(What to work on)
Give back the entries exactly as they read, leaving each image out.
━━ Information provided
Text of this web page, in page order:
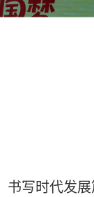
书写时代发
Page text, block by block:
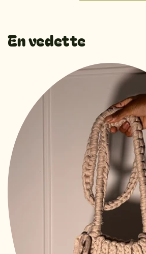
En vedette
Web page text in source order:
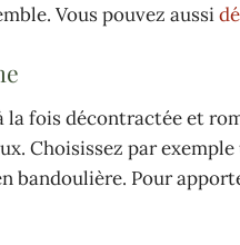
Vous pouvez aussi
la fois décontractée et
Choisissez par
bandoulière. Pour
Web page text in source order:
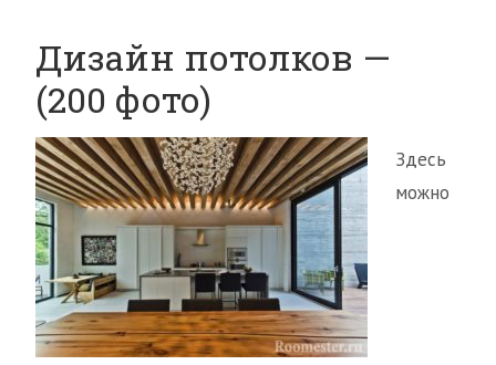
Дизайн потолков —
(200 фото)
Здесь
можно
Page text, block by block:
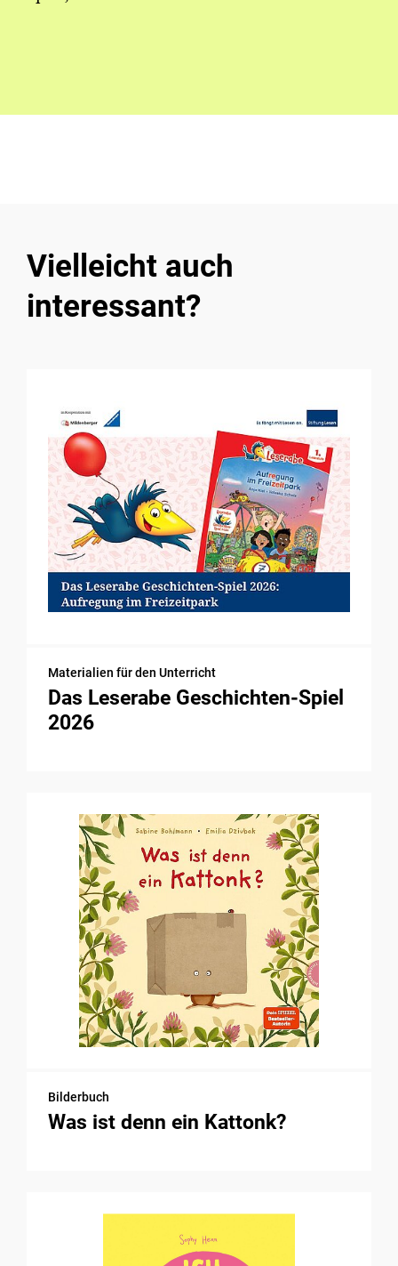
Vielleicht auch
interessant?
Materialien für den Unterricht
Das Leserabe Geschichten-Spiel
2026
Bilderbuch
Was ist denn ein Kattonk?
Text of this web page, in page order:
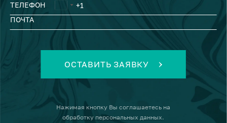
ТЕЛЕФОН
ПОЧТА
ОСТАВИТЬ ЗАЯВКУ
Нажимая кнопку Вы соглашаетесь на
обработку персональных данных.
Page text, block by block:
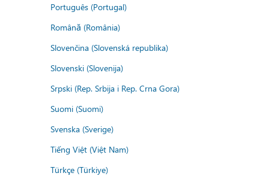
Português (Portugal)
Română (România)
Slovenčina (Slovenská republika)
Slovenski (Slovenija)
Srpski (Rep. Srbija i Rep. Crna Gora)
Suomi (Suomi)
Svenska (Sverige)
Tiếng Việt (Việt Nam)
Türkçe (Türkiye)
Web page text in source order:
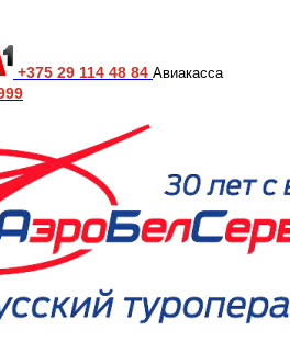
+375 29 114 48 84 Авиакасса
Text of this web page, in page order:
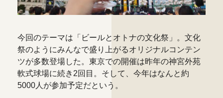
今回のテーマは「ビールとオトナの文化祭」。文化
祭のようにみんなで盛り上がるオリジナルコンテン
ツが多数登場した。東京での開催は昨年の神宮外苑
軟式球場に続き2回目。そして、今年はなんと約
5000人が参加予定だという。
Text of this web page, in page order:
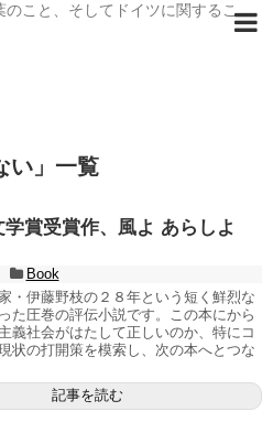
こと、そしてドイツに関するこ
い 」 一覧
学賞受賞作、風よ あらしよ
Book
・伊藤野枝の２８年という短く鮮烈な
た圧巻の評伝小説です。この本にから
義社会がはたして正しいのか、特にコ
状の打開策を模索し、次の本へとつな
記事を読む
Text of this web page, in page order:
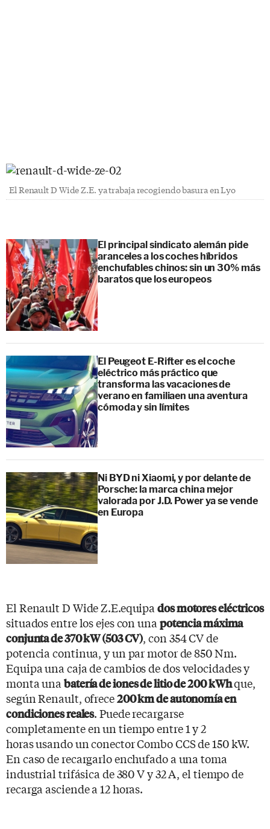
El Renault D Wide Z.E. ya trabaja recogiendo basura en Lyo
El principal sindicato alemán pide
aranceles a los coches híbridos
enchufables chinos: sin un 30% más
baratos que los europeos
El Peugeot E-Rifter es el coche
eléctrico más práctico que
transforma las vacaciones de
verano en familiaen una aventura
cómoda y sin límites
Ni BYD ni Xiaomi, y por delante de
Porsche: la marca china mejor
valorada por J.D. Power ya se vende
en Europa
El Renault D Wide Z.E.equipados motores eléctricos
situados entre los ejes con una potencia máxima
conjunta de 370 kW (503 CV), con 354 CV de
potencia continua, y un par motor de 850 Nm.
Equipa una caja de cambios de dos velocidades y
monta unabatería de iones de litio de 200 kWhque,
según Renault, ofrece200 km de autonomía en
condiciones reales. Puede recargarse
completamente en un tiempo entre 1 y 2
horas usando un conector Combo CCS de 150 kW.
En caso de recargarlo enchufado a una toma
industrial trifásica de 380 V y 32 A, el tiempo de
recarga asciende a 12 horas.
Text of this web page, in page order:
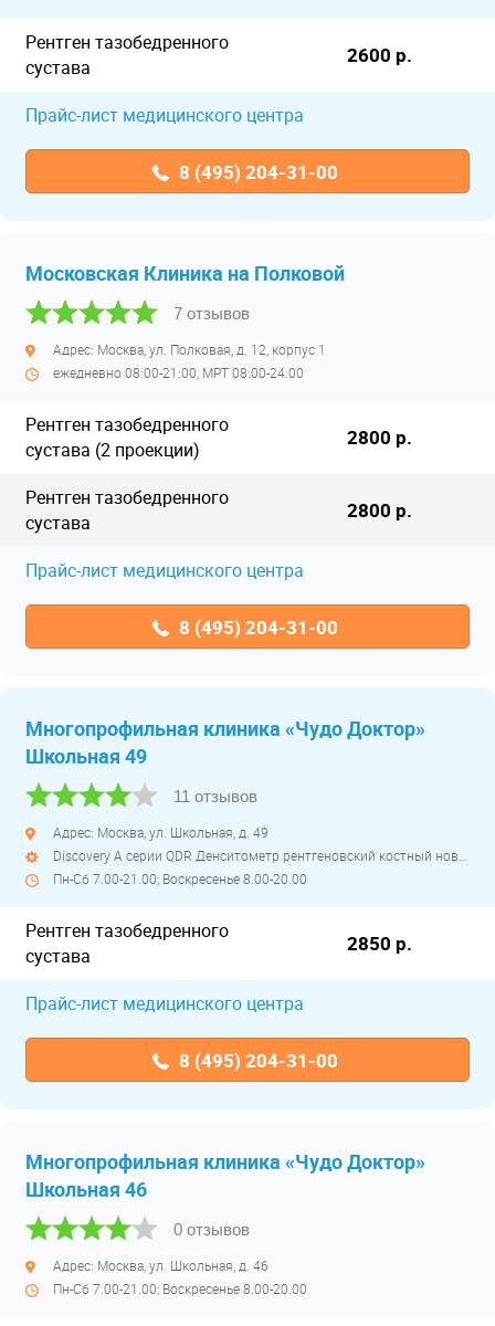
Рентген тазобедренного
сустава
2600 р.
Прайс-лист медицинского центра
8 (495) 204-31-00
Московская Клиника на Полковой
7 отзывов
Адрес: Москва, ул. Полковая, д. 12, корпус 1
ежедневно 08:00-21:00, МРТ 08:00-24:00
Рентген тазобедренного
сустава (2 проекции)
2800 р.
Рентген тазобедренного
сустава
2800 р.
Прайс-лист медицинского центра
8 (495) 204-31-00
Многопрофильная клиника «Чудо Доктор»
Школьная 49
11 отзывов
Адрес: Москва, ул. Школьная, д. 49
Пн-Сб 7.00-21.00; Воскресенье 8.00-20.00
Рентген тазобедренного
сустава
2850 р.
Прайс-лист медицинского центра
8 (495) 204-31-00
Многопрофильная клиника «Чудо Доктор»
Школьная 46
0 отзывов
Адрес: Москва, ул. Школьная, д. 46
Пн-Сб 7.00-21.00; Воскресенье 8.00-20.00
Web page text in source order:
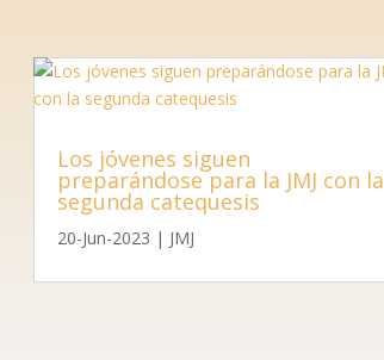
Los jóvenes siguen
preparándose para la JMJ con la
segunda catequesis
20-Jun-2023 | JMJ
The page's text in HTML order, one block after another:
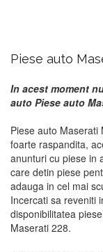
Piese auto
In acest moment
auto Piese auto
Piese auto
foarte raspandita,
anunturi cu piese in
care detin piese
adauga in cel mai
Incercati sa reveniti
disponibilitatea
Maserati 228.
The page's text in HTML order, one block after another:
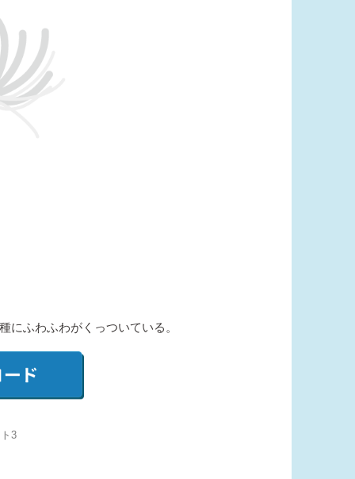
━━━━
(Result of the task)
Text of this web page, in page order:
书写时代发
Page text, block by block:
En vedette
Web page text in source order:
Vous pouvez aussi
la fois décontractée et
Choisissez par
bandoulière. Pour
Web page text in source order:
Дизайн потолков —
(200 фото)
Здесь
можно
Page text, block by block:
Vielleicht auch
interessant?
Materialien für den Unterricht
Das Leserabe Geschichten-Spiel
2026
Bilderbuch
Was ist denn ein Kattonk?
Text of this web page, in page order:
ТЕЛЕФОН
ПОЧТА
ОСТАВИТЬ ЗАЯВКУ
Нажимая кнопку Вы соглашаетесь на
обработку персональных данных.
Page text, block by block:
Português (Portugal)
Română (România)
Slovenčina (Slovenská republika)
Slovenski (Slovenija)
Srpski (Rep. Srbija i Rep. Crna Gora)
Suomi (Suomi)
Svenska (Sverige)
Tiếng Việt (Việt Nam)
Türkçe (Türkiye)
Web page text in source order:
+375 29 114 48 84 Авиакасса
Text of this web page, in page order:
今回のテーマは「ビールとオトナの文化祭」。文化
祭のようにみんなで盛り上がるオリジナルコンテン
ツが多数登場した。東京での開催は昨年の神宮外苑
軟式球場に続き2回目。そして、今年はなんと約
5000人が参加予定だという。
Text of this web page, in page order:
こと、そしてドイツに関するこ
い 」 一覧
学賞受賞作、風よ あらしよ
Book
・伊藤野枝の２８年という短く鮮烈な
た圧巻の評伝小説です。この本にから
義社会がはたして正しいのか、特にコ
状の打開策を模索し、次の本へとつな
記事を読む
Text of this web page, in page order:
El Renault D Wide Z.E. ya trabaja recogiendo basura en Lyo
El principal sindicato alemán pide
aranceles a los coches híbridos
enchufables chinos: sin un 30% más
baratos que los europeos
El Peugeot E-Rifter es el coche
eléctrico más práctico que
transforma las vacaciones de
verano en familiaen una aventura
cómoda y sin límites
Ni BYD ni Xiaomi, y por delante de
Porsche: la marca china mejor
valorada por J.D. Power ya se vende
en Europa
El Renault D Wide Z.E.equipados motores eléctricos
situados entre los ejes con una potencia máxima
conjunta de 370 kW (503 CV), con 354 CV de
potencia continua, y un par motor de 850 Nm.
Equipa una caja de cambios de dos velocidades y
monta unabatería de iones de litio de 200 kWhque,
según Renault, ofrece200 km de autonomía en
condiciones reales. Puede recargarse
completamente en un tiempo entre 1 y 2
horas usando un conector Combo CCS de 150 kW.
En caso de recargarlo enchufado a una toma
industrial trifásica de 380 V y 32 A, el tiempo de
recarga asciende a 12 horas.
Text of this web page, in page order:
Рентген тазобедренного
сустава
2600 р.
Прайс-лист медицинского центра
8 (495) 204-31-00
Московская Клиника на Полковой
7 отзывов
Адрес: Москва, ул. Полковая, д. 12, корпус 1
ежедневно 08:00-21:00, МРТ 08:00-24:00
Рентген тазобедренного
сустава (2 проекции)
2800 р.
Рентген тазобедренного
сустава
2800 р.
Прайс-лист медицинского центра
8 (495) 204-31-00
Многопрофильная клиника «Чудо Доктор»
Школьная 49
11 отзывов
Адрес: Москва, ул. Школьная, д. 49
Пн-Сб 7.00-21.00; Воскресенье 8.00-20.00
Рентген тазобедренного
сустава
2850 р.
Прайс-лист медицинского центра
8 (495) 204-31-00
Многопрофильная клиника «Чудо Доктор»
Школьная 46
0 отзывов
Адрес: Москва, ул. Школьная, д. 46
Пн-Сб 7.00-21.00; Воскресенье 8.00-20.00
Web page text in source order:
Los jóvenes siguen
preparándose para la JMJ con la
segunda catequesis
20-Jun-2023 | JMJ
The page's text in HTML order, one block after another:
Piese auto
In acest moment
auto Piese auto
Piese auto
foarte raspandita,
anunturi cu piese in
care detin piese
adauga in cel mai
Incercati sa reveniti
disponibilitatea
Maserati 228.
The page's text in HTML order, one block after another:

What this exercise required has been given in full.